In our experience, as the surgery team becomes familiar with this technique and the protocols become established, using the prepectoral technique helps shorten and simplify the operation compared to the requirements of the traditional dual-plane technique involving the submuscular plane. This, in turn, helps reduce postoperative pain and shorten recovery. Employing various measures to prevent seroma, including adequate preoperative planning (patient selection and prepectoral implant selection), helps to further reduce recovery time and complication rates (18). Furthermore, the prepectoral technique provides aesthetically satisfactory outcomes, most likely because it allows positioning the implant in the original location of excised breast tissue (1,15,19).
In the early period after we introduced the double-crossed ADM coverage technique, one patient developed seroma which, despite persistent aspiration treatment, eventually led to capsular contracture. The patient required additional surgery using an autologous latissimus dorsi flap (Figure 6).
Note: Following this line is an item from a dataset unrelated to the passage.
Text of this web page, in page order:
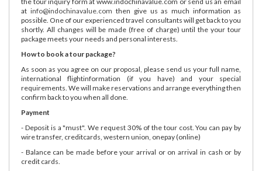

Our experience with this particular case helped us establish a systematic treatment protocol that includes additional preoperative evaluation, selection of appropriate implant size, appropriate ADM wrapping, fixation suture of the ADM to the subcutaneous layer, and negative pressure dressing. Since then, the rate of complications (including seroma) has decreased, and no other patient required secondary surgery.
Future studies should enroll large and heterogeneous patient cohorts with long-term follow-up. Comparative analyses of the prepectoral versus traditional subpectoral plane technique should be conducted, with particular focus not only on operative outcomes but also on quality of life (including pain control and shoulder function). We are currently working in this direction.
Conclusions
Prepectoral implant-based breast reconstruction is a good alternative to traditional implant-based methods, providing numerous advantages. However, the benefits of the prepectoral technique are evident only with appropriate patient selection, implant/ADM selection, and postoperative care. Our experience suggests that, in prepectoral direct-to-implant breast reconstruction, full implant coverage using two double-crossed ADMs represents a safe and effective technique. Future studies should assess the functional and aesthetic outcomes, as well as the quality of life associated with this approach in larger and more diverse patient cohorts.
Acknowledgments
None.
Footnote
Conflicts of Interest: The authors have no conflicts of interest to declare.
Ethical Statement: The authors are accountable for all aspects of the work in ensuring that questions related to the accuracy or integrity of any part of the work are appropriately investigated and resolved. The Institutional Review Board of Kyungpook National University Hospital (No. 2018-05-017-005) approved this retrospective study, and all patients provided informed consent to have their data (including de-identified photographs) recorded, analyzed, and published for research purposes.